## [ACTION ITEM]
Only the lines from the one containing "Judge which is farther from the camera: the water" to the end of the data are wanted; print them exactly as they appear.

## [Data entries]
%%
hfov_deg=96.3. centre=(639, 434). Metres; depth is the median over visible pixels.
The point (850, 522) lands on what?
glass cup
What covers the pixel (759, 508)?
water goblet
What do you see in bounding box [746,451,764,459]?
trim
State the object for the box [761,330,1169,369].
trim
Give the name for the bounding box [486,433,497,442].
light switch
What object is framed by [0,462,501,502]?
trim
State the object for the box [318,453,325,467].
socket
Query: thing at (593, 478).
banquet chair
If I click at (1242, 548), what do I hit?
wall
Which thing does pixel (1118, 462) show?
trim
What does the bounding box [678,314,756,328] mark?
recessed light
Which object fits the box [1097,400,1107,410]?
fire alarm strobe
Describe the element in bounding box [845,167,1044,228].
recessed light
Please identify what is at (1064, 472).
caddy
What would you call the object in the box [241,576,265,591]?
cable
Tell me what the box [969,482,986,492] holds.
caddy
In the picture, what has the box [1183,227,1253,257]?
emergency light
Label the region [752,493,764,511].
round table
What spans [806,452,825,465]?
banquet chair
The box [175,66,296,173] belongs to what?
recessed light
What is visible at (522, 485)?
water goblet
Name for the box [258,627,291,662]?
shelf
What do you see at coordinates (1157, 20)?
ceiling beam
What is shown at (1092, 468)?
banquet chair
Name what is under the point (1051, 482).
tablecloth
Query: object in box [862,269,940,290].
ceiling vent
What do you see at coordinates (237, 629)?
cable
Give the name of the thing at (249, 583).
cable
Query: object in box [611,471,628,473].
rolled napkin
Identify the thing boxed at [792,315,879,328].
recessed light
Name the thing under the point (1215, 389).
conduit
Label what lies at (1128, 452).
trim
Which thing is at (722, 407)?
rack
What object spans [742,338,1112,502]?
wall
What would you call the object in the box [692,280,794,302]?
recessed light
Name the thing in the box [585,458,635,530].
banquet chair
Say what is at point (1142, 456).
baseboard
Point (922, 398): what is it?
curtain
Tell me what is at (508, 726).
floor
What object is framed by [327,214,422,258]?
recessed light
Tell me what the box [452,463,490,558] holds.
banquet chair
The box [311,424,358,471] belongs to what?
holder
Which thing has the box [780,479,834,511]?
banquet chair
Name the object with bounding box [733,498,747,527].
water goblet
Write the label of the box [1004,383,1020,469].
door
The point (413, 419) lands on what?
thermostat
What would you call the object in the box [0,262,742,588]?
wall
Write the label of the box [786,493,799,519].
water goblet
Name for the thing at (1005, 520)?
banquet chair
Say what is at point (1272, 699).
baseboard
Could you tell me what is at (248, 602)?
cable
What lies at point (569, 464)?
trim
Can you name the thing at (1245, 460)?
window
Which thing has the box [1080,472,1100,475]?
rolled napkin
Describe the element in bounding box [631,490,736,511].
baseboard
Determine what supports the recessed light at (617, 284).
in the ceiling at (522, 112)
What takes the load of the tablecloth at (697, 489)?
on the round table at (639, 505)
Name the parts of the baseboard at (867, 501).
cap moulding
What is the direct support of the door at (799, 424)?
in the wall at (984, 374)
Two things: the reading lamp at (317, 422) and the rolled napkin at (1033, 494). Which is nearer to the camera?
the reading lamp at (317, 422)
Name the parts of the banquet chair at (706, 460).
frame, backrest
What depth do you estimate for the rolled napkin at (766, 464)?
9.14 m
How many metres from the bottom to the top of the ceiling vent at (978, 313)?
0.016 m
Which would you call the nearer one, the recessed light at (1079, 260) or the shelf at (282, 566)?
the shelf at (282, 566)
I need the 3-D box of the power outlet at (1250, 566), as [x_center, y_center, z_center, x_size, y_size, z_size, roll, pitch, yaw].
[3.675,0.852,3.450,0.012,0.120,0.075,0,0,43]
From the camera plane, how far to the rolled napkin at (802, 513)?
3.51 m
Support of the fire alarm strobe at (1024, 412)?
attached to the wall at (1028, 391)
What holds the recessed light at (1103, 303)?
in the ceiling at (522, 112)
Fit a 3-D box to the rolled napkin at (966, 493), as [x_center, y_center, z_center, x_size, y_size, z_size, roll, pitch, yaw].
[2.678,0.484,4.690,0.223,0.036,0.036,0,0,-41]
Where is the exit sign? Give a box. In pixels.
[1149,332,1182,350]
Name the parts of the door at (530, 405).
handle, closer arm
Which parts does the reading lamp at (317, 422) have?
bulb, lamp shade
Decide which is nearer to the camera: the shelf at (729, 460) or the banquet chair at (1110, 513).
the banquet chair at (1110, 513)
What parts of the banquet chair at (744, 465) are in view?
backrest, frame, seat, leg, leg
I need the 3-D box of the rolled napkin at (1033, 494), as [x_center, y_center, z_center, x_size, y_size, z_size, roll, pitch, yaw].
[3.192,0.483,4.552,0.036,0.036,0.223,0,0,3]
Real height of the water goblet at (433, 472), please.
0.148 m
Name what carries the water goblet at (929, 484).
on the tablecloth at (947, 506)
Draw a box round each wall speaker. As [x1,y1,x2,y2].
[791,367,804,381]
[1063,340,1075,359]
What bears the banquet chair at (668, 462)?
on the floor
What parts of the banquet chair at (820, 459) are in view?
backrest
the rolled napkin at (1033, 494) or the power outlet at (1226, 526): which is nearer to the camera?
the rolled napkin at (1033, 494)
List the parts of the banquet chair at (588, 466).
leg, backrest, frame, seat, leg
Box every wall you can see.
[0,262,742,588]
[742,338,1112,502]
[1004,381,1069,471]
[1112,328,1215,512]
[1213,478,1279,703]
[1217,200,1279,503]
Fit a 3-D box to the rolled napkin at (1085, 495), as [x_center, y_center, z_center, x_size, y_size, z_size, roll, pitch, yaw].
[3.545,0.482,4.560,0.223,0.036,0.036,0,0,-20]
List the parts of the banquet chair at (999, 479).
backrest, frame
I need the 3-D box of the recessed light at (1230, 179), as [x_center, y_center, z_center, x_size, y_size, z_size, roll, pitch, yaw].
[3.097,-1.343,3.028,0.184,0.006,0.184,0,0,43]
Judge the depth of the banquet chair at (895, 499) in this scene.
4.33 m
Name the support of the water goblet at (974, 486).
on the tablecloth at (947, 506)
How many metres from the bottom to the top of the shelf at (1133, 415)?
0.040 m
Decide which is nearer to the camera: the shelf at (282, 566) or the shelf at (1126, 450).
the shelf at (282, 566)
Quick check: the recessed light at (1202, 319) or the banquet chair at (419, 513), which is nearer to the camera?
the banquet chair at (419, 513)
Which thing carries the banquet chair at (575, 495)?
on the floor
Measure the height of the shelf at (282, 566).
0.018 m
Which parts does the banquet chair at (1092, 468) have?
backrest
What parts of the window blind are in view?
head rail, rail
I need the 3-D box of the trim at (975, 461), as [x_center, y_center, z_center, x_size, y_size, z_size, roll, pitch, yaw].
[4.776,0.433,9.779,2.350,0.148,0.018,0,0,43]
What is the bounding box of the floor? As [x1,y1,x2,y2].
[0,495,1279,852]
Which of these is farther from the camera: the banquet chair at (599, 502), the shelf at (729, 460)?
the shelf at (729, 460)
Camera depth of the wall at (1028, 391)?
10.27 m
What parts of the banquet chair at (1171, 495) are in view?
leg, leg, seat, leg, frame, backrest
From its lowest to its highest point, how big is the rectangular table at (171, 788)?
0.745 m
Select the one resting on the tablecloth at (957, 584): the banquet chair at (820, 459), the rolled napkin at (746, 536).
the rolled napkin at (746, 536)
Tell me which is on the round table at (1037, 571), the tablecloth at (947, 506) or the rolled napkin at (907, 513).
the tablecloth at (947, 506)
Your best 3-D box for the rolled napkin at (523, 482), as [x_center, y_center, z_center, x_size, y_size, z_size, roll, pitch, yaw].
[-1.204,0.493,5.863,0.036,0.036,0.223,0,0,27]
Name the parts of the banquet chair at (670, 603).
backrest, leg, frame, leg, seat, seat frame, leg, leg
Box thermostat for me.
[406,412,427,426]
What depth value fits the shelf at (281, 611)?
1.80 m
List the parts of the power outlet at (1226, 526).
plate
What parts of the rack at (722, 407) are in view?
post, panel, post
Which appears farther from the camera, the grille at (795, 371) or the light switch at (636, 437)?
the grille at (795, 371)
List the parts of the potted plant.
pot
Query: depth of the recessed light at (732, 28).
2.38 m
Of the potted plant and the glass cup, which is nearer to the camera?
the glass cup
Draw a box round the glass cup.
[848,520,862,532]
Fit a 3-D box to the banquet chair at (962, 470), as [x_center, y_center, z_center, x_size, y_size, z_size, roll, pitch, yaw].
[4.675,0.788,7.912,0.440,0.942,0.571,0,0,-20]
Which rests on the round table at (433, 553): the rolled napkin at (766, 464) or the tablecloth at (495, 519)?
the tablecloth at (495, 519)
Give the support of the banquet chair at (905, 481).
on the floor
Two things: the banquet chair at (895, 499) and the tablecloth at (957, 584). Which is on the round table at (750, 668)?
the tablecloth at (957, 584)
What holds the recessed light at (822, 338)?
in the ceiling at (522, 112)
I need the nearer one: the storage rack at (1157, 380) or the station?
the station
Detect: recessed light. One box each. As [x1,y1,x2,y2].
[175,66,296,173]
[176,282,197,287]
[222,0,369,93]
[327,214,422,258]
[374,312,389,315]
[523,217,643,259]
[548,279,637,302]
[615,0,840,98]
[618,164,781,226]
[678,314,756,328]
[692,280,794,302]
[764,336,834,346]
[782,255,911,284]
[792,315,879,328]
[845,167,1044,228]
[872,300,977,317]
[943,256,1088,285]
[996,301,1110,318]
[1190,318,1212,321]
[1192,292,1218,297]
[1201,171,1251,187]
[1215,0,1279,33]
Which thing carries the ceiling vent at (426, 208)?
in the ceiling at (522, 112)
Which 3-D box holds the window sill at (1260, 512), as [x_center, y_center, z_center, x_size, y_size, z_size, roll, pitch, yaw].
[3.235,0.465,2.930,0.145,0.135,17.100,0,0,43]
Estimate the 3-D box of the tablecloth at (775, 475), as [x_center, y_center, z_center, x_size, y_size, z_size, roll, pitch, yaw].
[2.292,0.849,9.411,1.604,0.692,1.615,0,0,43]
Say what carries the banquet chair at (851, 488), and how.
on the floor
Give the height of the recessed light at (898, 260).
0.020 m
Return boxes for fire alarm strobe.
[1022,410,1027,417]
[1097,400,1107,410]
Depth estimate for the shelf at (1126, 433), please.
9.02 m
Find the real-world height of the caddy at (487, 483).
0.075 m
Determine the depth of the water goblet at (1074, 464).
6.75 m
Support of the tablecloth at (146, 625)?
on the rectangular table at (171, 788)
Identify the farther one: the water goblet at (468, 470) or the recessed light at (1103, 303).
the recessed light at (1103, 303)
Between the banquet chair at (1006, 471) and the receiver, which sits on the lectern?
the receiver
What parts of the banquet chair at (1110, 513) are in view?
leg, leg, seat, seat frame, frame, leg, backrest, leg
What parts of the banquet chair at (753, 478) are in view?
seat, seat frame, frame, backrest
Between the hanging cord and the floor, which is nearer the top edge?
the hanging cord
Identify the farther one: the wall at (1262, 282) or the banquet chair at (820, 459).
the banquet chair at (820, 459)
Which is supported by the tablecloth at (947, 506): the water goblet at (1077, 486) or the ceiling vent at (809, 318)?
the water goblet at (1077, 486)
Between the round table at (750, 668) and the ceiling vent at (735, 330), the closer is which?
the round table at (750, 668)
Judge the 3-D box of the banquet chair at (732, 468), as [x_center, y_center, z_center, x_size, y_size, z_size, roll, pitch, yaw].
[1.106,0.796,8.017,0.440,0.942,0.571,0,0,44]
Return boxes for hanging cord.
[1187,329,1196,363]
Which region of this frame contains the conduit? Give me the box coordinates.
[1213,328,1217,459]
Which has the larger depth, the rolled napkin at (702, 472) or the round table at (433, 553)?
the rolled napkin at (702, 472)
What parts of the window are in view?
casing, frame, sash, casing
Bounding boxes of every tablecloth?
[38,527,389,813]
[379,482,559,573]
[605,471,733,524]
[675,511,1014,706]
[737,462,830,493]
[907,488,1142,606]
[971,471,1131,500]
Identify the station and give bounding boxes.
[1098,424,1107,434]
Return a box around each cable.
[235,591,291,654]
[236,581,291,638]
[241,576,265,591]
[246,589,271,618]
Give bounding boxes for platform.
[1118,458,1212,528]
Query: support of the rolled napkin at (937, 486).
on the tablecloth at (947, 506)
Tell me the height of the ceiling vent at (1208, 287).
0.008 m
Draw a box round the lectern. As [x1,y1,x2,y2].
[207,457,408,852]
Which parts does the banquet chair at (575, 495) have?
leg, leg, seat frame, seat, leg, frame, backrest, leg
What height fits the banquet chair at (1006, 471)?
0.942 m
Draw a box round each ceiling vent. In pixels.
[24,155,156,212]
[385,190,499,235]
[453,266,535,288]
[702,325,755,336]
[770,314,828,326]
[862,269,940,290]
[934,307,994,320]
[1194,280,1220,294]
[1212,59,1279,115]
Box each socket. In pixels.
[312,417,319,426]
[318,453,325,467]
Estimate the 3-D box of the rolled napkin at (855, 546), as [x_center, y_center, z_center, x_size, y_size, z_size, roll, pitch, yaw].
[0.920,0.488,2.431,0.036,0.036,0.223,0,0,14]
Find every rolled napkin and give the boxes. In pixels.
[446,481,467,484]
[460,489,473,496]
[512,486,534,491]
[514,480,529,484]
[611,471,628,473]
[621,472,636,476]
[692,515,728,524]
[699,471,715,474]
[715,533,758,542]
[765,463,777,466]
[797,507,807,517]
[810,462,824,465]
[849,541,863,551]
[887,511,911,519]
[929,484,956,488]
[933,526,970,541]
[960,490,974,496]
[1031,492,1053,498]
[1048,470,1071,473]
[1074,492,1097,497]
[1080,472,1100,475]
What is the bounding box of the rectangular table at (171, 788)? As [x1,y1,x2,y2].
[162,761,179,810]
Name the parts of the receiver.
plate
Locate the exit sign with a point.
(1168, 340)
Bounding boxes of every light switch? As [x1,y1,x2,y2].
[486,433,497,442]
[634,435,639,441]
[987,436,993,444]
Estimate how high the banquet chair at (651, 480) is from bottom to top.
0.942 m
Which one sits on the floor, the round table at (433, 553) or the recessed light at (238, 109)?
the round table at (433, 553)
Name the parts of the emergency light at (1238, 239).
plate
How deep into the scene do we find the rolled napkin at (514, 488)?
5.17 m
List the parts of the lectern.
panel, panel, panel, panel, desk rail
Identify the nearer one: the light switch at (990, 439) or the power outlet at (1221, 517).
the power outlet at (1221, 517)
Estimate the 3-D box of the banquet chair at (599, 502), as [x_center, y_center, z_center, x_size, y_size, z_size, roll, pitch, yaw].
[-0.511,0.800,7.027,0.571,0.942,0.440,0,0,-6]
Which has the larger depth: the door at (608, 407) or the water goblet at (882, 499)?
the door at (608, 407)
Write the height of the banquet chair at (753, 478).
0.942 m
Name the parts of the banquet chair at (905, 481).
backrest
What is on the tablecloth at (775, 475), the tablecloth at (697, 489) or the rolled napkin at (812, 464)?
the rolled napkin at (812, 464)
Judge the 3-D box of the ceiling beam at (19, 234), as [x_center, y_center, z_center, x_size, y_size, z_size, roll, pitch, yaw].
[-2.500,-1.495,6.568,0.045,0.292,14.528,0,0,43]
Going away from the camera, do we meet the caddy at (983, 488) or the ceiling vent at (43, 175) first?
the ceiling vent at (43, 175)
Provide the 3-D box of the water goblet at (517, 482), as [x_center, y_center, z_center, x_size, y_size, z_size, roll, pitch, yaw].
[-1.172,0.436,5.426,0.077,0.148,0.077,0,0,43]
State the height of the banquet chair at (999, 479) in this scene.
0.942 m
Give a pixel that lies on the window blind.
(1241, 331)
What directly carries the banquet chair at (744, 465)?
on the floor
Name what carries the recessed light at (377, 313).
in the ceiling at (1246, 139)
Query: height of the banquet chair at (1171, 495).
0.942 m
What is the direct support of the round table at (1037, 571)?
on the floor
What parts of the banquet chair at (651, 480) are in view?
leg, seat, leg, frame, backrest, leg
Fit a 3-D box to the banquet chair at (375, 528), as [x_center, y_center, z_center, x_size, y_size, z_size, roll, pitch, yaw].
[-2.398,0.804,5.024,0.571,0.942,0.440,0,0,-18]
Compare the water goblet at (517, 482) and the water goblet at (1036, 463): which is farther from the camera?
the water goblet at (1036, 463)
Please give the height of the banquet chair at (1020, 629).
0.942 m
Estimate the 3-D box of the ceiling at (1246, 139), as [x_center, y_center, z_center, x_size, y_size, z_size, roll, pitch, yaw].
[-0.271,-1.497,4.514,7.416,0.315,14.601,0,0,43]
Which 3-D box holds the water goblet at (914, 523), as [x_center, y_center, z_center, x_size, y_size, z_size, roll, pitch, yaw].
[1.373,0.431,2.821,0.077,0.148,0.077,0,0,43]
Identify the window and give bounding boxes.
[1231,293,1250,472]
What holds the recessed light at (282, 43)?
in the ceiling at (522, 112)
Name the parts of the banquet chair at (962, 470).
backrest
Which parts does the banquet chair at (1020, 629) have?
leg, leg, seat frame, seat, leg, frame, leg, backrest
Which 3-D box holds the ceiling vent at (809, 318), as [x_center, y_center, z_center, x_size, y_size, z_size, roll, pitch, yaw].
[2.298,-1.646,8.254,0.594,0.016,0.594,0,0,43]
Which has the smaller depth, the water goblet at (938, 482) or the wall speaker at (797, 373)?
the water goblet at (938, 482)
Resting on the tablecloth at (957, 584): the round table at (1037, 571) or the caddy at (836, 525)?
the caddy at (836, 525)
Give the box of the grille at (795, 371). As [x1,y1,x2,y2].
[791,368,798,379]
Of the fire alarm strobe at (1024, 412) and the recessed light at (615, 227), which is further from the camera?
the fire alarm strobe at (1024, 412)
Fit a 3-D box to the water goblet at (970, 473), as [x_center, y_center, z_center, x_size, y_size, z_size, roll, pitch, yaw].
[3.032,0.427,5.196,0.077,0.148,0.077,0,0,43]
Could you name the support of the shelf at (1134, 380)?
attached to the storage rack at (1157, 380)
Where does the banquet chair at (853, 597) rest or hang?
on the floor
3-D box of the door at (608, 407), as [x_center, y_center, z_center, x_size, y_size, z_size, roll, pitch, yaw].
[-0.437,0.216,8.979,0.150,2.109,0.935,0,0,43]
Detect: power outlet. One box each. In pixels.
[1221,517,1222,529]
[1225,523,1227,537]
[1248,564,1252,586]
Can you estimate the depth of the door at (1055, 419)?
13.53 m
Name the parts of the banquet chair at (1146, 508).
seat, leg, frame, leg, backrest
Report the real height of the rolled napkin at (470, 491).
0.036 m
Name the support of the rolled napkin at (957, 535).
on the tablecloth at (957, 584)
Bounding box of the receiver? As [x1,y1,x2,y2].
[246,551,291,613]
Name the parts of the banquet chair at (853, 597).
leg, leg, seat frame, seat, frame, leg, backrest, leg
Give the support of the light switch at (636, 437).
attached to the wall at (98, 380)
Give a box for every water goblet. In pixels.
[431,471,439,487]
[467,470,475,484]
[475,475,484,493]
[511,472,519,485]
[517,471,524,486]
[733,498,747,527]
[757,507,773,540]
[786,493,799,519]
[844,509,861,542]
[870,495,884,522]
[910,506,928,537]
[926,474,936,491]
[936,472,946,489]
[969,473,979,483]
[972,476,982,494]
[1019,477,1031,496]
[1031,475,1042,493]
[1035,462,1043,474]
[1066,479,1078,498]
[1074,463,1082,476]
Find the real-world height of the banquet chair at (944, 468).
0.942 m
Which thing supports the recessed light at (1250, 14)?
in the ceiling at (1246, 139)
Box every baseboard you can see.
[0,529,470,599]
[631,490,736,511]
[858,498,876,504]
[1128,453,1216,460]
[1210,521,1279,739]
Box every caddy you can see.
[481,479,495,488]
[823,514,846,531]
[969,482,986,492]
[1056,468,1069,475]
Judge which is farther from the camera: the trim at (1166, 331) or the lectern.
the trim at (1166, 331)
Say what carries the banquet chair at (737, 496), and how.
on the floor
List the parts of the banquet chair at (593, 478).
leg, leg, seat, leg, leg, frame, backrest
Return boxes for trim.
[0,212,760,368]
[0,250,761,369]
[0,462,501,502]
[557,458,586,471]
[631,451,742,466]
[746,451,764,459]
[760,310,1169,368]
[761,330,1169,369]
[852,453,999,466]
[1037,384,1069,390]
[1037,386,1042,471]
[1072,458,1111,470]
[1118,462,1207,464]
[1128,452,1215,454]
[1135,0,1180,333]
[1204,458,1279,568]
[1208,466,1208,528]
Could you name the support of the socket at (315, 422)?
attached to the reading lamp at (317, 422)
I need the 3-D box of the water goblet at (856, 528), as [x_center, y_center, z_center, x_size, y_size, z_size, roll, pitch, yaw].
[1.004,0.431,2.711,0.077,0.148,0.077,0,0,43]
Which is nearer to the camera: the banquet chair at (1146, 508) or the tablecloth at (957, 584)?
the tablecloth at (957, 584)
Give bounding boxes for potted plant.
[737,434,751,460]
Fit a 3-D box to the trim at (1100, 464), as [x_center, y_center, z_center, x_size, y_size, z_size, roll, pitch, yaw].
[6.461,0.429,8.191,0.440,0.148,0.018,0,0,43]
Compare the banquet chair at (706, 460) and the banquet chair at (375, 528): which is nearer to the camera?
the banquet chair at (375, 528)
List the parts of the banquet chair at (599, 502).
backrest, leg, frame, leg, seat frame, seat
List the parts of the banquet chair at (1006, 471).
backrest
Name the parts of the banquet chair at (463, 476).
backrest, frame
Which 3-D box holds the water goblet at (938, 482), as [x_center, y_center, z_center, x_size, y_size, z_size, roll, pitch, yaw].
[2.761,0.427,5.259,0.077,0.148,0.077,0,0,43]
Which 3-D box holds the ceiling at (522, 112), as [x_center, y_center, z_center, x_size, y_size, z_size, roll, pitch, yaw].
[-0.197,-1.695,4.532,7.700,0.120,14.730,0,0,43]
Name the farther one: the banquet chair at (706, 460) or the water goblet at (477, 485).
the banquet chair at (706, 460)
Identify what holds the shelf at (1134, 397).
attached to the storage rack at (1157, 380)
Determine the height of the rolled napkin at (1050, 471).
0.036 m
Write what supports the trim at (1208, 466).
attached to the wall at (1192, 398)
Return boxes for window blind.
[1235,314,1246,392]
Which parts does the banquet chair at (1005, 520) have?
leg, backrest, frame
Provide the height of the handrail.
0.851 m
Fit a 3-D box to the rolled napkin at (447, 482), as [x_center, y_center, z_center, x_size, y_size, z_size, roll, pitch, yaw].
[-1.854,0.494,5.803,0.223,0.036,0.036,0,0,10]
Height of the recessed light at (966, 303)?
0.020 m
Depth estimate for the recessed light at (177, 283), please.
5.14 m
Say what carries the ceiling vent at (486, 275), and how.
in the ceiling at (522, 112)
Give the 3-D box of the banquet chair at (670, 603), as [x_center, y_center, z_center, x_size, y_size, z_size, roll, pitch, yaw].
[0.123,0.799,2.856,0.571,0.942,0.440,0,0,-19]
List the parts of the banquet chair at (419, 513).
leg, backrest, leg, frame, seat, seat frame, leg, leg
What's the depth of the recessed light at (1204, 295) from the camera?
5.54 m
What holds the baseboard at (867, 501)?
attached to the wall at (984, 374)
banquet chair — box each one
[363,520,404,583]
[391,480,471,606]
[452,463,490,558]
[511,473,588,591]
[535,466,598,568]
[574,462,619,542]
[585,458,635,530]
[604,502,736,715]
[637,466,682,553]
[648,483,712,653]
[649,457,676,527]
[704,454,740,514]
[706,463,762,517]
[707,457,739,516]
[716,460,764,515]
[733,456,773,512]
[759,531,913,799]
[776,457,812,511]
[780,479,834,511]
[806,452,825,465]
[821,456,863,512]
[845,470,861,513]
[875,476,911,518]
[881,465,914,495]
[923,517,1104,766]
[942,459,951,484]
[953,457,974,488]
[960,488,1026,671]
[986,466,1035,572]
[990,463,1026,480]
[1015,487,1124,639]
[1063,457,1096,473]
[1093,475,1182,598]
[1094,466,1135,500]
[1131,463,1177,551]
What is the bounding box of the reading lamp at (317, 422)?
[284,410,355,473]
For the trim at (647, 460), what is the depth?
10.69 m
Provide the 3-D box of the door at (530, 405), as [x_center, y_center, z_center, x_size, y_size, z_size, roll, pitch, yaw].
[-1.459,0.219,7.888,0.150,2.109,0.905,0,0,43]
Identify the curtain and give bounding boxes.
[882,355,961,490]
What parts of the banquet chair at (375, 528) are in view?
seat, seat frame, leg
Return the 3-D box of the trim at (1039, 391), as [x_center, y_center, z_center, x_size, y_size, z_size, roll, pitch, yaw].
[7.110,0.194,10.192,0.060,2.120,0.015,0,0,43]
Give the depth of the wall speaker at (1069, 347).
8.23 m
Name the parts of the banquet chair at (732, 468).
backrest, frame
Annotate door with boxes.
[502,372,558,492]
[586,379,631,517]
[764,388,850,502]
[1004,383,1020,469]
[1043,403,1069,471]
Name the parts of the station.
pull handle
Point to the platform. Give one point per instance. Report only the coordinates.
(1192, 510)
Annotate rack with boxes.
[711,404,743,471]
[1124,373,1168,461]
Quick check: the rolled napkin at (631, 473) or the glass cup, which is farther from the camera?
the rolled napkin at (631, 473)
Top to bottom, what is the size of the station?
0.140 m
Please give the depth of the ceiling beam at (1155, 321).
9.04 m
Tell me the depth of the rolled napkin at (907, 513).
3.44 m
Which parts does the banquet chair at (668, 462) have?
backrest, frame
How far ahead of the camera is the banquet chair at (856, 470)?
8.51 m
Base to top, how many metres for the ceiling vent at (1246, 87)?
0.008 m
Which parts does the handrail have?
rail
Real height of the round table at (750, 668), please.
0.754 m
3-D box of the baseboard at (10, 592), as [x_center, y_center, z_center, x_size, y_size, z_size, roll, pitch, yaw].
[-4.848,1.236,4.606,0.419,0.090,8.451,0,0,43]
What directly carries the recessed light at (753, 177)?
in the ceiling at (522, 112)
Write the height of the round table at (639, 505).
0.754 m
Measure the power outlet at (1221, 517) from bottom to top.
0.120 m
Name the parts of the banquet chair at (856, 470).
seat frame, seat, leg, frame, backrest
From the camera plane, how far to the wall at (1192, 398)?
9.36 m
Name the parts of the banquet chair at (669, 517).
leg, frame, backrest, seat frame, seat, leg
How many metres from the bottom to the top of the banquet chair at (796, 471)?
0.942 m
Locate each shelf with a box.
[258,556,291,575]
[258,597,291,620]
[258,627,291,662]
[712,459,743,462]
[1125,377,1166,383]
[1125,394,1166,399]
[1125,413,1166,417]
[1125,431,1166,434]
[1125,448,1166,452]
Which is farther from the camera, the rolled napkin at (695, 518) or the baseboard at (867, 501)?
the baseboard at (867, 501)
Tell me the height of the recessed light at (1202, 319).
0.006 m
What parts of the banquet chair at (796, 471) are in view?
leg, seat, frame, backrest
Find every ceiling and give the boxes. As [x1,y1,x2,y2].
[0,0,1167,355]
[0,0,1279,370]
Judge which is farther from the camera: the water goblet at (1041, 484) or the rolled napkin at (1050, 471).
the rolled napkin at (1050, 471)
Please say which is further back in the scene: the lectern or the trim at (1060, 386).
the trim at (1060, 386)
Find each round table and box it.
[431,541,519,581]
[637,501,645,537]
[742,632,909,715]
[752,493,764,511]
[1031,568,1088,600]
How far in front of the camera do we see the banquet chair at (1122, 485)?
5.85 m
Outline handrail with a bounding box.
%%
## [TASK SOLUTION]
Judge which is farther from the camera: the water goblet at (1041, 484) or the rolled napkin at (1050, 471).
the rolled napkin at (1050, 471)
Please say which is further back in the scene: the lectern or the trim at (1060, 386).
the trim at (1060, 386)
Find each round table and box it.
[431,541,519,581]
[637,501,645,537]
[742,632,909,715]
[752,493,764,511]
[1031,568,1088,600]
How far in front of the camera do we see the banquet chair at (1122, 485)?
5.85 m
Outline handrail with a bounding box.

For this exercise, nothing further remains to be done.